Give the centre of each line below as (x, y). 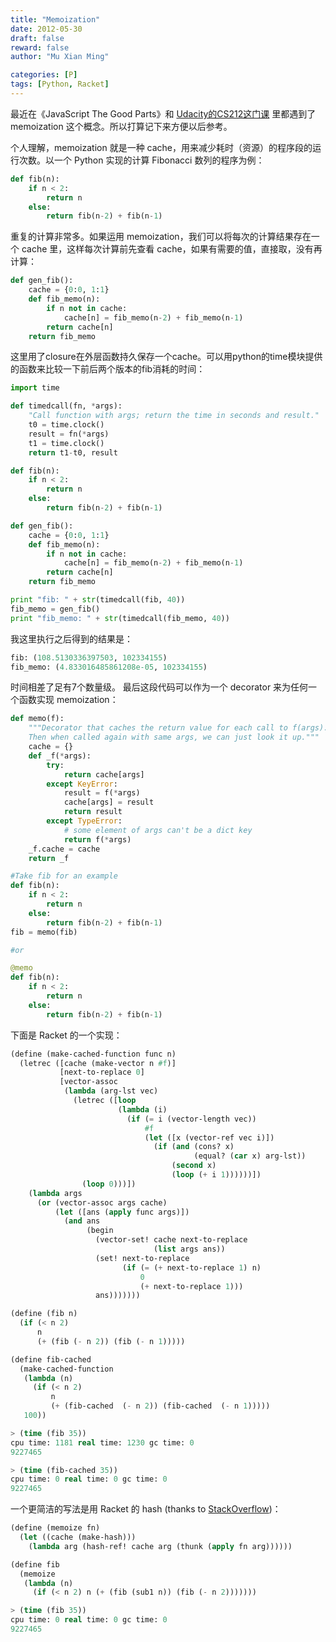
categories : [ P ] (44, 75)
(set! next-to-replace (142, 1258)
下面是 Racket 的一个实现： (66, 1035)
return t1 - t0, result (73, 452)
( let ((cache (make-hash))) (78, 1537)
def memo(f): (37, 719)
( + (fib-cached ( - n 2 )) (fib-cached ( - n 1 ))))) (160, 1406)
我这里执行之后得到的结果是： (71, 638)
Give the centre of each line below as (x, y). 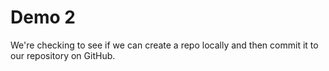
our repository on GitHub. (63, 55)
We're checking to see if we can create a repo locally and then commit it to (164, 45)
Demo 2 (43, 17)
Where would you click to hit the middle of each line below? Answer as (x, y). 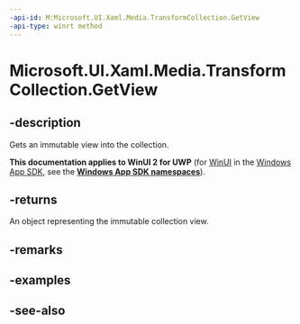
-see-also (37, 311)
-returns (33, 199)
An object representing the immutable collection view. (109, 221)
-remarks (36, 250)
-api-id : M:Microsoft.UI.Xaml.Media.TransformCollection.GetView (134, 18)
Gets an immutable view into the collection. (89, 144)
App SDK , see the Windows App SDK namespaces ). (107, 171)
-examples (40, 280)
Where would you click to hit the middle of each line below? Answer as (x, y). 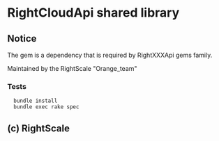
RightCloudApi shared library (93, 13)
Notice (22, 39)
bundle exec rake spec (46, 107)
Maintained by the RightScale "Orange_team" (72, 68)
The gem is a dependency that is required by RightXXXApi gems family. (110, 55)
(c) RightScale (39, 128)
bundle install (36, 101)
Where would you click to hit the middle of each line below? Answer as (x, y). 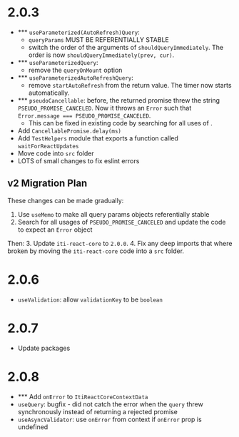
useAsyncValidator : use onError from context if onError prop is (110, 419)
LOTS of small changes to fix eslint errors (78, 160)
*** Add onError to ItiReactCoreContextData (83, 396)
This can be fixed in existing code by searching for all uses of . (120, 123)
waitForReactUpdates (48, 146)
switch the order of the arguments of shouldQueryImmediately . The (126, 47)
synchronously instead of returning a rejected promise (98, 411)
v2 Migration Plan (47, 184)
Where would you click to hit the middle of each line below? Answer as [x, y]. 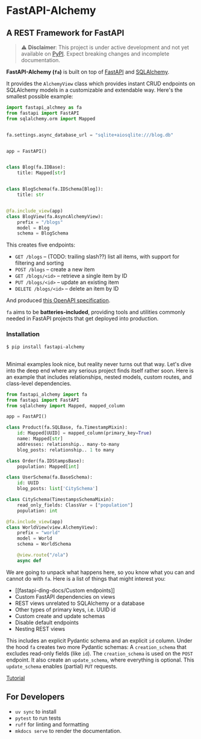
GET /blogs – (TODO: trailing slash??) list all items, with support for [97, 257]
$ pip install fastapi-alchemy [45, 347]
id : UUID [28, 483]
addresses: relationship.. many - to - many [68, 444]
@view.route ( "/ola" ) [43, 555]
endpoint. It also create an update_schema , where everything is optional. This [100, 660]
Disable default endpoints [47, 622]
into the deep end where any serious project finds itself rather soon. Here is [100, 370]
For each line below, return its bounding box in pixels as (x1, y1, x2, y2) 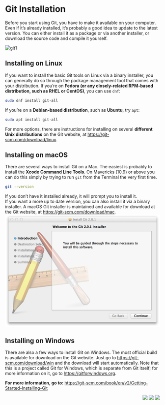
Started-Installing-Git (5, 385, 48, 391)
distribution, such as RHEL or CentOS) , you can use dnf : (5, 88, 121, 94)
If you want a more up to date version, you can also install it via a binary (5, 198, 150, 205)
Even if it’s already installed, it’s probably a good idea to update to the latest (5, 25, 158, 31)
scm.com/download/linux (5, 136, 56, 142)
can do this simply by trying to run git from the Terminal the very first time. (5, 174, 157, 180)
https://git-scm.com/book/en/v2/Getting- (64, 380, 148, 386)
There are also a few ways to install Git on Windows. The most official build (5, 349, 157, 355)
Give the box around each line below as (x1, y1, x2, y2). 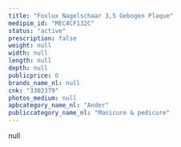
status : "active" (8, 27, 66, 35)
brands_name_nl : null (8, 79, 81, 87)
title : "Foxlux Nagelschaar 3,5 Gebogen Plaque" (8, 11, 174, 20)
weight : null (8, 42, 52, 50)
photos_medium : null (8, 94, 78, 102)
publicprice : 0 (8, 71, 59, 80)
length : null (8, 57, 52, 65)
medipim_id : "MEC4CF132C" (8, 19, 95, 27)

──────────────────────────────

> Exercise prompt
From the first line to the last, write out the data exactly, dropping any pictures.

> Result of the exercise
Give the centre of each line below as (x, y). 
categories : [ P ] (44, 75)
(set! next-to-replace (142, 1258)
下面是 Racket 的一个实现： (66, 1035)
return t1 - t0, result (73, 452)
( let ((cache (make-hash))) (78, 1537)
def memo(f): (37, 719)
( + (fib-cached ( - n 2 )) (fib-cached ( - n 1 ))))) (160, 1406)
我这里执行之后得到的结果是： (71, 638)
Give the centre of each line below as (x, y). 
our repository on GitHub. (63, 55)
We're checking to see if we can create a repo locally and then commit it to (164, 45)
Demo 2 (43, 17)
Where would you click to hit the middle of each line below? Answer as (x, y). 
-see-also (37, 311)
-returns (33, 199)
An object representing the immutable collection view. (109, 221)
-remarks (36, 250)
-api-id : M:Microsoft.UI.Xaml.Media.TransformCollection.GetView (134, 18)
Gets an immutable view into the collection. (89, 144)
App SDK , see the Windows App SDK namespaces ). (107, 171)
-examples (40, 280)
Where would you click to hit the middle of each line below? Answer as (x, y). 
RightCloudApi shared library (93, 13)
Notice (22, 39)
bundle exec rake spec (46, 107)
Maintained by the RightScale "Orange_team" (72, 68)
The gem is a dependency that is required by RightXXXApi gems family. (110, 55)
(c) RightScale (39, 128)
bundle install (36, 101)
Where would you click to hit the middle of each line below? Answer as (x, y). 
useAsyncValidator : use onError from context if onError prop is (110, 419)
LOTS of small changes to fix eslint errors (78, 160)
*** Add onError to ItiReactCoreContextData (83, 396)
This can be fixed in existing code by searching for all uses of . (120, 123)
waitForReactUpdates (48, 146)
switch the order of the arguments of shouldQueryImmediately . The (126, 47)
synchronously instead of returning a rejected promise (98, 411)
v2 Migration Plan (47, 184)
Where would you click to hit the middle of each line below? Answer as [x, y]. 
GET /blogs – (TODO: trailing slash??) list all items, with support for [97, 257]
$ pip install fastapi-alchemy [45, 347]
id : UUID [28, 483]
addresses: relationship.. many - to - many [68, 444]
@view.route ( "/ola" ) [43, 555]
endpoint. It also create an update_schema , where everything is optional. This [100, 660]
Disable default endpoints [47, 622]
into the deep end where any serious project finds itself rather soon. Here is [100, 370]
For each line below, return its bounding box in pixels as (x1, y1, x2, y2) 
Started-Installing-Git (5, 385, 48, 391)
distribution, such as RHEL or CentOS) , you can use dnf : (5, 88, 121, 94)
If you want a more up to date version, you can also install it via a binary (5, 198, 150, 205)
Even if it’s already installed, it’s probably a good idea to update to the latest (5, 25, 158, 31)
scm.com/download/linux (5, 136, 56, 142)
can do this simply by trying to run git from the Terminal the very first time. (5, 174, 157, 180)
https://git-scm.com/book/en/v2/Getting- (64, 380, 148, 386)
There are also a few ways to install Git on Windows. The most official build (5, 349, 157, 355)
Give the box around each line below as (x1, y1, x2, y2). 
status : "active" (8, 27, 66, 35)
brands_name_nl : null (8, 79, 81, 87)
title : "Foxlux Nagelschaar 3,5 Gebogen Plaque" (8, 11, 174, 20)
weight : null (8, 42, 52, 50)
photos_medium : null (8, 94, 78, 102)
publicprice : 0 (8, 71, 59, 80)
length : null (8, 57, 52, 65)
medipim_id : "MEC4CF132C" (8, 19, 95, 27)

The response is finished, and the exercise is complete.